Arş.Gör. Dr. Muammer CENGİL
1971 Samsun doğumlu. Haziran 1994’de 19 Mayıs Üniversitesi İlahiyat Fakültesinden Mezun oldu. Aralık 1994 yılında Gazi Üniversitesi Çorum İlahiyat Fakültesi Din Psikolojisi Anabilim Dalında Araştırma Görevlisi olarak işe başladı. 1996 yılında 19 Mayıs Üniversitesi Sosyal Bilimler Enstitüsüne bağlı olarak “Kur’an-ı Kerim’deki Nefs Kavramına Psikolojik Açıdan Bir Yaklaşım” isimli Yüksek Lisans tezini, Kasım 2002’de aynı enstitüye bağlı olarak “Davranışçılık ve Din” isimli Doktora Tezini tamamladı. Halen Hitit Üniversitesi İlahiyat Fakültesi Felsefe ve Din bilimleri Bölümünde Araştırma görevlisi olarak görev yapmaktadır.
İnsan olarak dünyaya gelen birey, varoluşunun anlamını kavradığı oranda hayata olumlu bakabilecek ve olayları daha rahat kavrayabilecektir.
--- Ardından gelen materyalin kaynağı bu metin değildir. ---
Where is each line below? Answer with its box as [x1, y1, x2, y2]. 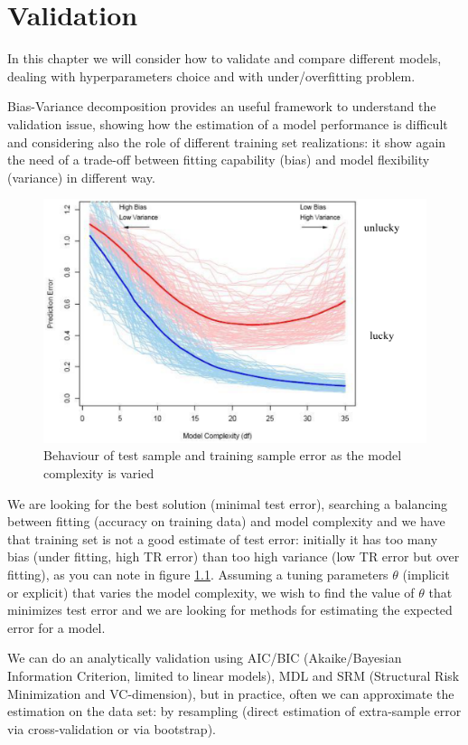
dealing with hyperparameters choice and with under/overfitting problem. [7, 66, 416, 85]
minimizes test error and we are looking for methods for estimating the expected [7, 600, 453, 619]
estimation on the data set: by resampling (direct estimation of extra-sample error [7, 702, 462, 721]
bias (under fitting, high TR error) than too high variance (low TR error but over [7, 547, 460, 566]
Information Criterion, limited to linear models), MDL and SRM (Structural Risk [7, 665, 460, 684]
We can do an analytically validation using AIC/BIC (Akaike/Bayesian [7, 648, 402, 667]
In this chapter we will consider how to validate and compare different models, [7, 49, 442, 68]
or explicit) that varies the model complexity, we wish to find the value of [7, 582, 415, 601]
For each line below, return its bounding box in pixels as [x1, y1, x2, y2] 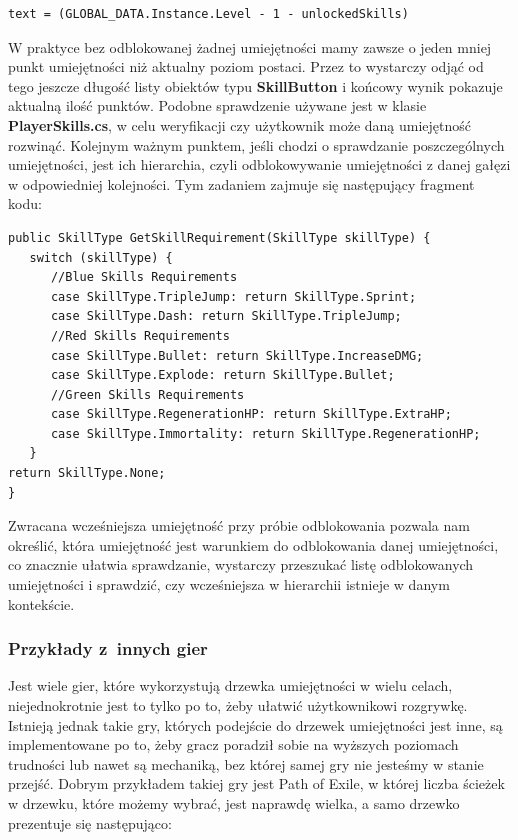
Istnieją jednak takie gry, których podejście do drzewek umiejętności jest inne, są [8, 714, 503, 735]
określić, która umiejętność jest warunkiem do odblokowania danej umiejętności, [8, 534, 499, 555]
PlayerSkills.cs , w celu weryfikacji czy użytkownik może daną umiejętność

Nitekim Mü’minûn Suresi 23/115[1] ve Kıyâme Suresi 75/36[2]’da insanın başıboş yaratılmadığı belirtilerek yaratılışının anlamına vurgu yapılmaktadır. Zâriyât Suresi 51/56[3]. ayette de insanın yaratılış amacının kulluk olduğu belirtilerek konuya açılım sağlanmaktadır.[4]
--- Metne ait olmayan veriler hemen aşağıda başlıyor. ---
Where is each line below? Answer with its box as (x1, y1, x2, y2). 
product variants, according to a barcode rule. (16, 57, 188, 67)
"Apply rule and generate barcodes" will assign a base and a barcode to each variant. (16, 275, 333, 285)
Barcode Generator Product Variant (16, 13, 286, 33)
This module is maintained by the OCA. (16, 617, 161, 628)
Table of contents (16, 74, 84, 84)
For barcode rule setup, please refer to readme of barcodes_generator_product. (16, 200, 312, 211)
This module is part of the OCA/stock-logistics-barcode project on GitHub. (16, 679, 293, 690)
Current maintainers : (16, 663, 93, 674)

İnsanın varoluşunun anlamı bu şekilde belirtilirken Enbiya Suresi 21/35[5]’de bu dünyanın bir imtihan yeri olduğu ve sonunda herkesin ölümü tadacağı belirtilerek ölüm gerçeğine vurgu yapılmaktadır.
“Ölüm bu dünyadaki yaşamı tamamlayan bir noktadır.[6] Fakat varlığın son noktası değil, bilakis ebedi hayatın başlangıcıdır. İslam inancında insanın ölümü, dünya ile ahiret arasındaki bir geçişi teşkil etmektedir.[7] Nitekim ‘Bireyin, ölümün hayatın bir gerçeği olduğunu gözönüne alarak hayat ile ölüm arasında sıkı bir bağ olduğunu düşünmesi, Yalom’a göre kişiyi korku ya da kasvetli kötümserlik varoluşuna mahkum etmekten çok, onu daha otantik hayat tarzına yöneltmek için bir katalizör olarak hareket eder ve hayattan alınan zevki arttırır.’[8] Fakat burada şunu da hemen belirtmek gerekir ki ölüm korkusu gerek her insanda varlığını hissettirmesi, gerekse şiddet ve etkisinin gücü bakımından diğer bütün korkulardan ayrılır. Hatta yaşadığımız bütün korkuların temelinde sadece ölüm korkusunun yattığını iddia edenler vardır.[9]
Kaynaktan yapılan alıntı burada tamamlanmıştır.